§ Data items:
-------------------------

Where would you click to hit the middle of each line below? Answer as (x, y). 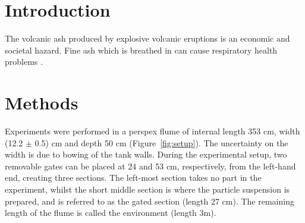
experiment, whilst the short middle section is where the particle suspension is (147, 189)
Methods (42, 103)
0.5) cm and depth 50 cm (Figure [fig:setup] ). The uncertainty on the (161, 142)
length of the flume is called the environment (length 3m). (111, 213)
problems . (24, 62)
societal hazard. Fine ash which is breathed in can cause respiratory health (141, 50)
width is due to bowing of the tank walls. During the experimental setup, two (146, 154)
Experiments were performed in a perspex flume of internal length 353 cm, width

-------------------------

§ Directions for this task:
From the first line above to the last, reproduce the records exactly but without the pictures.

§ Exercise answer:
Where would you click to hit the middle of each line below? Answer as (x, y). 
experiment, whilst the short middle section is where the particle suspension is (147, 189)
Methods (42, 103)
0.5) cm and depth 50 cm (Figure [fig:setup] ). The uncertainty on the (161, 142)
length of the flume is called the environment (length 3m). (111, 213)
problems . (24, 62)
societal hazard. Fine ash which is breathed in can cause respiratory health (141, 50)
width is due to bowing of the tank walls. During the experimental setup, two (146, 154)
Experiments were performed in a perspex flume of internal length 353 cm, width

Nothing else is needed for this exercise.